Τετάρτη, 6 Ιουλίου 2016

Britain must pursue its EU exit options



3/7/2016

By Wolfgang Münchau

Joining the EEA is one solution, or the country could pursue a bilateral trade agreement

Whoever wins the leadership contest of Britain’s Conservative party will have to deliver Brexit, or risk their own political future. There are theoretical scenarios in which Brexit does not happen. But they are as likely as the EU blowing up in an act of spontaneous self-combustion.

Those who still cling on to the hope of a miracle forget that the real-life facts of Brexit are being created in front of our eyes. EU residents in the UK are beginning to apply for citizenship. In September, EU leaders will meet without Mr Cameron, prime minister, to discuss the bloc’s future. Companies, such as Deutsche Börse, that were attracted by London’s position as Europe’s financial centre will start to make alternative plans.

Nor will the EU bend over backwards to get Britain back. EU leaders wanted Britain to vote Remain. The last thing they needed was another crisis. Now that it has happened, they have accepted the result. They listened to Nigel Farage, the UK Independence party leader, dish out insults in the European Parliament. They read about racist outbursts after the vote. And like the rest of us, they followed the campaign. It is hard to say what they must have found more shocking — the lies of the Leave campaign, or the failure by the Remain campaign to make a positive case for the EU.

So instead of engaging in the futile search for the undo button, our time is better spent focusing on what lies ahead. The first decision Britain will have to take is which of the realistic exit options to settle for. I only see two.

The most straightforward option, and the one I favour, is membership of the European Economic Area, currently a group of three countries — Norway, Iceland and Liechtenstein — that have unhindered access to the single market. I am aware of the obstacles. The quid pro quo would be full acceptance of the EU’s four freedoms, including the most important one: the freedom of movement of labour. Britain would also have to pay in to the EU’s budget. Theresa May, the home secretary and frontrunner in the race for the Tory party leadership, seems to have ruled out this option. Michael Gove, another candidate who led the Leave campaign, will not accept this either.

The EEA or Norway option is utterly inflexible. You cannot negotiate a bit less market access for a bit less freedom of movement. If you choose the EEA, there is in fact not much to negotiate.

The second option for the UK would be a bilateral free trade agreement — of the kind the EU is negotiating with Canada. This is not to be confused with single market access. Under a bilateral free trade agreement, the City of London would inevitably lose passporting rights — the ability to offer services throughout the EU without having to subject oneself to financial supervisors in other countries. There is no way the EU would allow UK-based companies post-Brexit to undertake financial transactions into the EU. Even Germany would not accept this. A bilateral agreement would allow for the free flow of goods and some services. But it is clearly not the same as being part of the single market.

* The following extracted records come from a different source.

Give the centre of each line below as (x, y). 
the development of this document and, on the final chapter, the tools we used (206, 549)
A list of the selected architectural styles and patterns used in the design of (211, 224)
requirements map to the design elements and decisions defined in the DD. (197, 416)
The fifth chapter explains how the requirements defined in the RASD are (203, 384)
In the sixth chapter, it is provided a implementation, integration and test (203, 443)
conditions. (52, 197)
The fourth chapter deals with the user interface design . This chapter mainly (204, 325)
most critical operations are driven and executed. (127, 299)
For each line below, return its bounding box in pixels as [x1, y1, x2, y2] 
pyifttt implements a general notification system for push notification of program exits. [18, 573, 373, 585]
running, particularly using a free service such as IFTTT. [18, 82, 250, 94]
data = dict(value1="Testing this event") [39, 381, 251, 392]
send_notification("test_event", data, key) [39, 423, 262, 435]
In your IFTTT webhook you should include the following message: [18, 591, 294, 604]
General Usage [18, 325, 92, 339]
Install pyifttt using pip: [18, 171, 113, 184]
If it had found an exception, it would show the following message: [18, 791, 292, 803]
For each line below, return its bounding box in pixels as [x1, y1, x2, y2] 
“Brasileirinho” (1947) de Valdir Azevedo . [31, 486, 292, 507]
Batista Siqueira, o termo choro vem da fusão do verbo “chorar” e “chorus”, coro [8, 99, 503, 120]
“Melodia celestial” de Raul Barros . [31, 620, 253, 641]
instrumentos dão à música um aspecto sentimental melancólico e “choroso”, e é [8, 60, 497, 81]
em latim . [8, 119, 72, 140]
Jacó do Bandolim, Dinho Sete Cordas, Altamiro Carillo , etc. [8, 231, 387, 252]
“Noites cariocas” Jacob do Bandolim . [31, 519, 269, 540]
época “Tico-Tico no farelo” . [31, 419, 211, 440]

The reduction to only two categories of deals means that there will be a direct trade-off between passporting, available in the EEA, and control over immigration, possible under a free-trade agreement. The UK can have one or the other, but not both. Nor can it have a portion of both. It will have to make a political choice. Maybe it will be possible to sequence the two. Britain could opt for an EEA treaty, and then go for a free trade deal later. That might be a compromise — though it might require trust, and may fail for that reason.

After deciding its negotiating position, the UK government then needs to decide when to trigger Article 50, the EU’s so-called exit clause. The most important consideration here is the French election. Brexit is already the central issue in the campaign. Marine Le Pen, leader of the National Front, will campaign for Frexit — a French exit from the EU and, by extension, from the euro. President François Hollande wants to make Britain pay for Brexit.

Under these circumstances it would be unwise for the UK to trigger Article 50 before May 7, 2017, the day of the second round of the French elections, unless it got informal assurances that the EU is ready to discuss Britain’s preferred option in a constructive spirit. Without such assurances, London would waste valuable time if it triggered Article 50.

Once it is triggered, a two-year countdown to departure starts. In theory, the negotiating period could be prolonged but it would be folly to rely on this. Renewal requires a unanimous vote.

My assumptions are: that Brexit will formally take effect in the second or third quarter of 2019, one year ahead of the next UK general election; that London will choose one of the two negotiated options — either an EEA agreement, or a looser bilateral trade deal; and Britain will be able to prosper under either scenario.

My advice to the Remainers is to get over it. You lost the battle a long time ago. The best course of action is to accept the result, and try to influence the negotiations in a constructive spirit. When this is over, Britain and the EU will need to be on speaking terms. They will remain partners in Nato, the Group of Seven leading economies and the Group of 20. And both will find that there are bigger problems in the world than their mutual relationship.